__What you will do__
Lines holding the word "April" are the ones to copy from the data below.

__Materials provided__
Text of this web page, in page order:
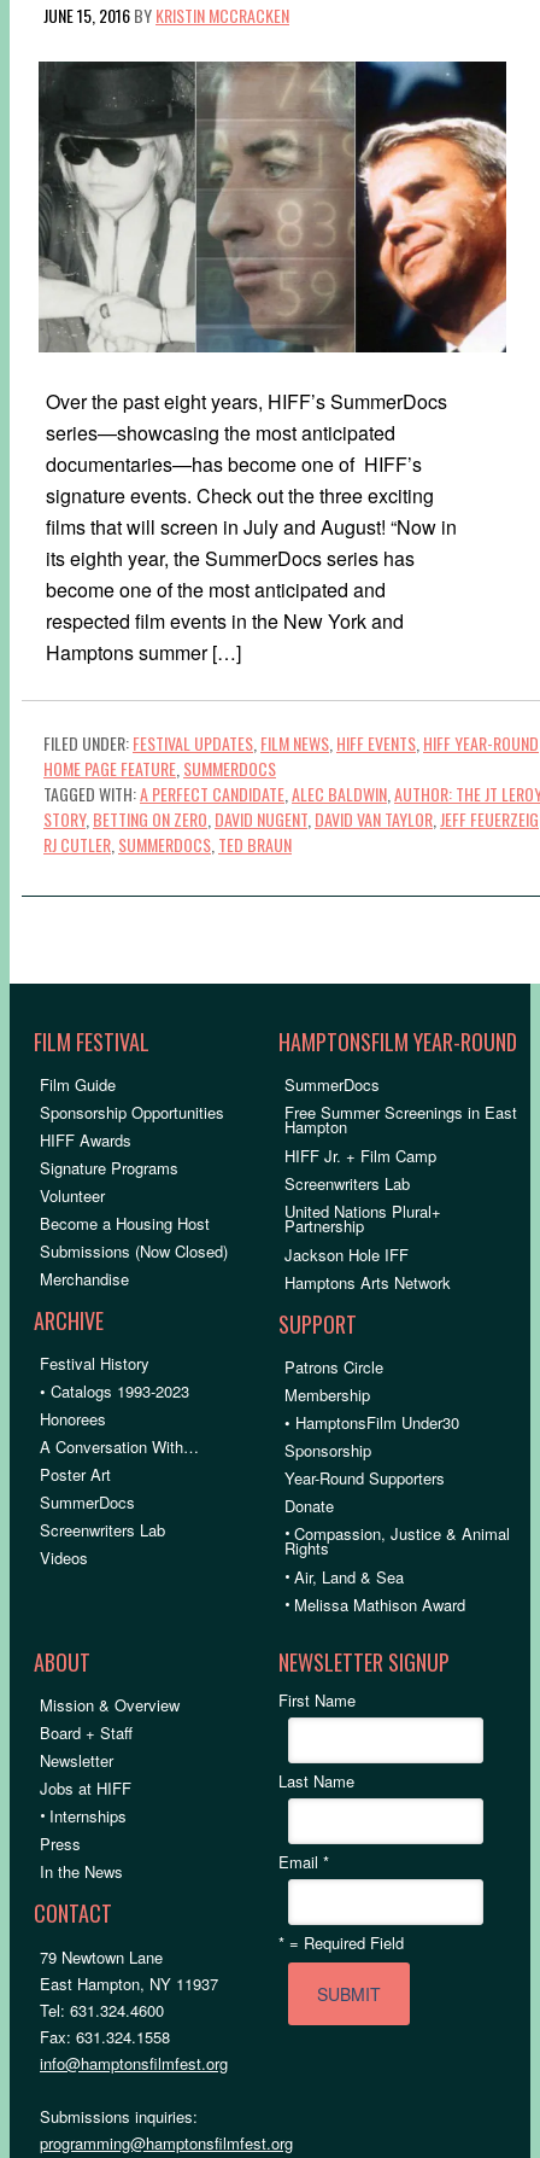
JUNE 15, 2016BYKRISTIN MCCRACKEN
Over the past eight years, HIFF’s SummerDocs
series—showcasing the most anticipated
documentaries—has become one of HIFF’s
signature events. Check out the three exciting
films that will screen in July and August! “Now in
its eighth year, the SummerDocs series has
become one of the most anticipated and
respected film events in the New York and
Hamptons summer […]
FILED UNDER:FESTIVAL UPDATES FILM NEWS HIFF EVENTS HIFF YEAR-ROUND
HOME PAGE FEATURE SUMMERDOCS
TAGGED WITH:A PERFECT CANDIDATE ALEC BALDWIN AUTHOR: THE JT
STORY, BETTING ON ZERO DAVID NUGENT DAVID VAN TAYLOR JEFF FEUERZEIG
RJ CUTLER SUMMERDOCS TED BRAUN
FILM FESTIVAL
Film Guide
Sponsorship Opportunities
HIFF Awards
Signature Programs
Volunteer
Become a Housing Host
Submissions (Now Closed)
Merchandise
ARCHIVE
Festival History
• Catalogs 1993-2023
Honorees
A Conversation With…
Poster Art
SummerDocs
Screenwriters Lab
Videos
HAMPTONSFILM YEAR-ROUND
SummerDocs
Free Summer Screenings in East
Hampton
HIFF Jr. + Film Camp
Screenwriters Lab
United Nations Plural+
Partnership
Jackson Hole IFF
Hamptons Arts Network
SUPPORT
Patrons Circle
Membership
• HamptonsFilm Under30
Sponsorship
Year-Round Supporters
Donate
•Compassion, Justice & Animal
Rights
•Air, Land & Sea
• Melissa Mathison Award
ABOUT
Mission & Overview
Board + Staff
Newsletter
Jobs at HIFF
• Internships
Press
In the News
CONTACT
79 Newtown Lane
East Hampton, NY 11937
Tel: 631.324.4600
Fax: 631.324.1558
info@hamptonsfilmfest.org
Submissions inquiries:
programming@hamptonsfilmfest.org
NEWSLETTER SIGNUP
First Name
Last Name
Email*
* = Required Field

==

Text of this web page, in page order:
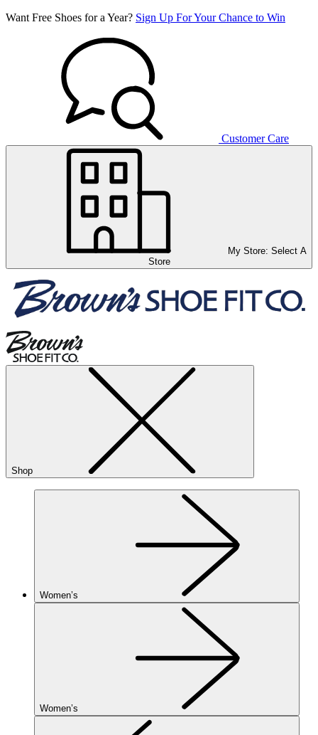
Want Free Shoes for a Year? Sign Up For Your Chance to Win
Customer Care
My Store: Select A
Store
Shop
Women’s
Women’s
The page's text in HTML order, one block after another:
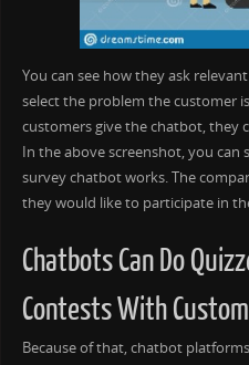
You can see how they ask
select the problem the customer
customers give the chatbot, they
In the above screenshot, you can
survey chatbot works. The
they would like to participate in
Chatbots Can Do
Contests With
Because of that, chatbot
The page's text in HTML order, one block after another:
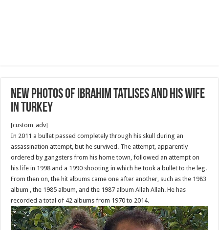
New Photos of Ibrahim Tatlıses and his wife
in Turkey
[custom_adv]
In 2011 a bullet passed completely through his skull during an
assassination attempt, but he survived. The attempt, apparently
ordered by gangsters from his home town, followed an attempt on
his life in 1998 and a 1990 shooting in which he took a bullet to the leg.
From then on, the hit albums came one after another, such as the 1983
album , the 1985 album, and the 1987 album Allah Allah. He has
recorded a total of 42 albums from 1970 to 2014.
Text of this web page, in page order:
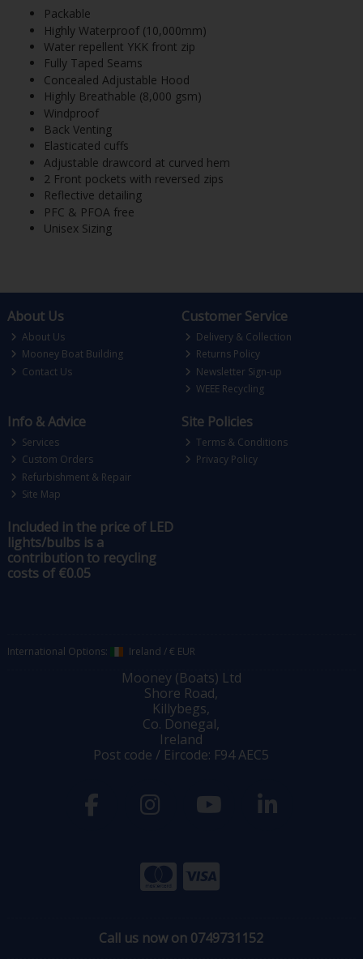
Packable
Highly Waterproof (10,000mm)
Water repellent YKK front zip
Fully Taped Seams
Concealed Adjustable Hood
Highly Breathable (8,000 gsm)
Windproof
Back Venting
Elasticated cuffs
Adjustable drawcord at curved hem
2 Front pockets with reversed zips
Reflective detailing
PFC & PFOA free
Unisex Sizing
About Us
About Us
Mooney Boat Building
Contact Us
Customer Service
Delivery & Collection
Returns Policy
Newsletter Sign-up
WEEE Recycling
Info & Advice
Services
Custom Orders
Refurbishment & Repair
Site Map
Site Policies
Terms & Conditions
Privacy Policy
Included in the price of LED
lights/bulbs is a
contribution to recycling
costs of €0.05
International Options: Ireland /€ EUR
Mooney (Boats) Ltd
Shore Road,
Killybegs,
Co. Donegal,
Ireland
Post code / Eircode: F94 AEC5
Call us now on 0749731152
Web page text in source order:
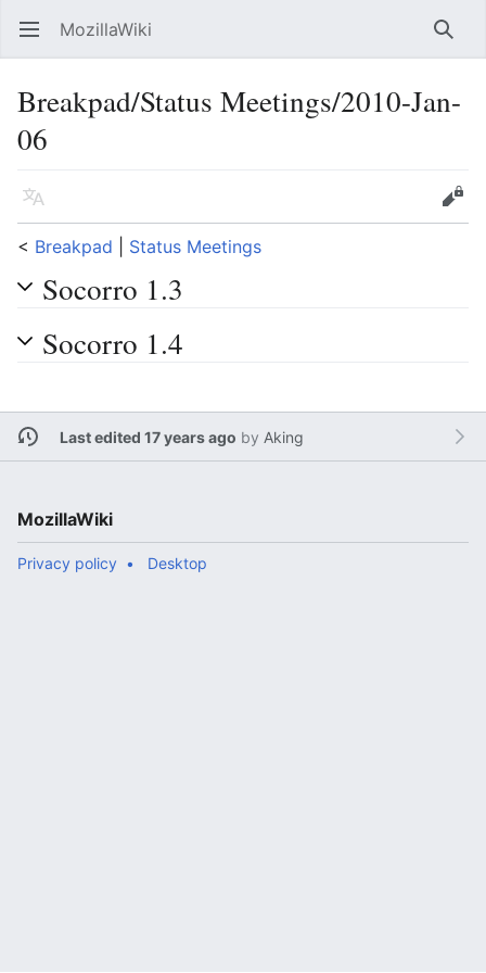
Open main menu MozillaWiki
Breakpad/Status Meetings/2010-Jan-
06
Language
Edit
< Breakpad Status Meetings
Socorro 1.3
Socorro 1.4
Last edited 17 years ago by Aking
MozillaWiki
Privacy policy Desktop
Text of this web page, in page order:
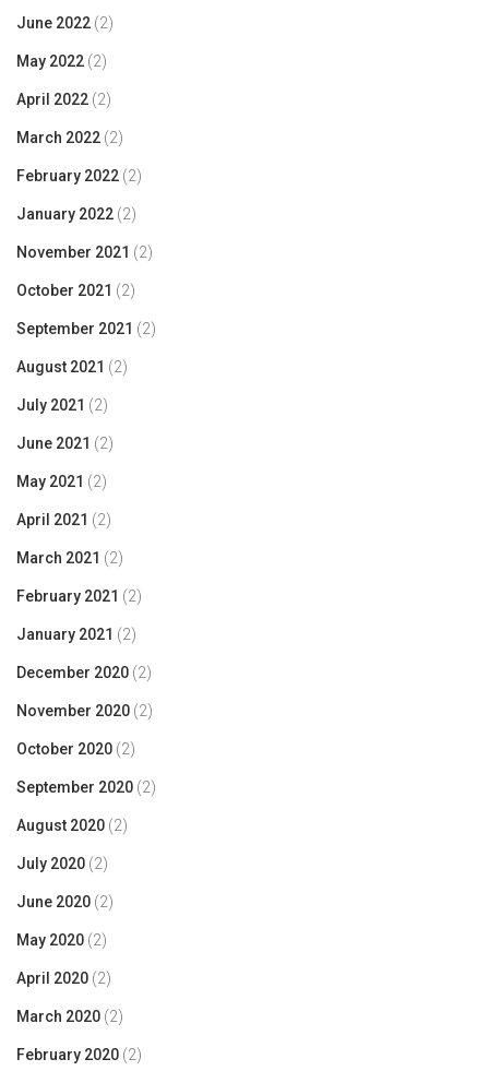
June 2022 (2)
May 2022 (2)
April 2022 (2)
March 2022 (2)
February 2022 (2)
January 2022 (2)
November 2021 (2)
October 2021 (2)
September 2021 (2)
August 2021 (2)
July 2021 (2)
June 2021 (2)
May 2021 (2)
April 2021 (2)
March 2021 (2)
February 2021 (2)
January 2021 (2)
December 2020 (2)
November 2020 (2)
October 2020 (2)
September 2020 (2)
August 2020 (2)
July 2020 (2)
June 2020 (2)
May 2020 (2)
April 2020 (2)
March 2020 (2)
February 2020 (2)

--

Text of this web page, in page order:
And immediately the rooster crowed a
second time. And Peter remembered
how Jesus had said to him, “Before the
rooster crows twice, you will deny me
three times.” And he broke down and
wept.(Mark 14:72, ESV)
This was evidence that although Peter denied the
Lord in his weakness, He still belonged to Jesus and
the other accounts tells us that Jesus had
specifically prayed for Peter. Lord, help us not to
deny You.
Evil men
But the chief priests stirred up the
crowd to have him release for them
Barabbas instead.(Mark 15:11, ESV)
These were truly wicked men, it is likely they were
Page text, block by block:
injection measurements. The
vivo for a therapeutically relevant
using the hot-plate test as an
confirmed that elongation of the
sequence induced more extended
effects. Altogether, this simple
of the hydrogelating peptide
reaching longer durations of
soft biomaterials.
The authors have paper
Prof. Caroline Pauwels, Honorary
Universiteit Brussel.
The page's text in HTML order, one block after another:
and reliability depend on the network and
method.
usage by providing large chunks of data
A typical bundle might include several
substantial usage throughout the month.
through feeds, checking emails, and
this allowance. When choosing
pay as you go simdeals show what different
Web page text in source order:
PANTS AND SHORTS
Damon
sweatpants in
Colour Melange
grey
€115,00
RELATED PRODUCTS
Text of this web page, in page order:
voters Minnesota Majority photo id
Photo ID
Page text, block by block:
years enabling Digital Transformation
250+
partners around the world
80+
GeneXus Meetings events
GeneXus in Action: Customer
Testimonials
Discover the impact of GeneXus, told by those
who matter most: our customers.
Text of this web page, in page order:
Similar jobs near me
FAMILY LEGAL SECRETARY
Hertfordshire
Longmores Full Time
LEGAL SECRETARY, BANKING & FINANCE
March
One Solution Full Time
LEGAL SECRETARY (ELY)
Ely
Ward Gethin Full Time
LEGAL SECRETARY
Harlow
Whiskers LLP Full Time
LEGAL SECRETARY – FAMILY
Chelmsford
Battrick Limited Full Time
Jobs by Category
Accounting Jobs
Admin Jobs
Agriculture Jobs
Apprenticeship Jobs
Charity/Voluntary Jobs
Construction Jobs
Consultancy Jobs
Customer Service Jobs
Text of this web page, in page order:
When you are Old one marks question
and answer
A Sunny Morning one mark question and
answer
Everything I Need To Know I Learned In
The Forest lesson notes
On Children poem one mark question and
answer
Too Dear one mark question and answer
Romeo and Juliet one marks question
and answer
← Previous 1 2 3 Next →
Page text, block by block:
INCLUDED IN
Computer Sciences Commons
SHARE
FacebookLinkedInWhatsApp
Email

__Answer space__
April 2022 (2)
April 2021 (2)
April 2020 (2)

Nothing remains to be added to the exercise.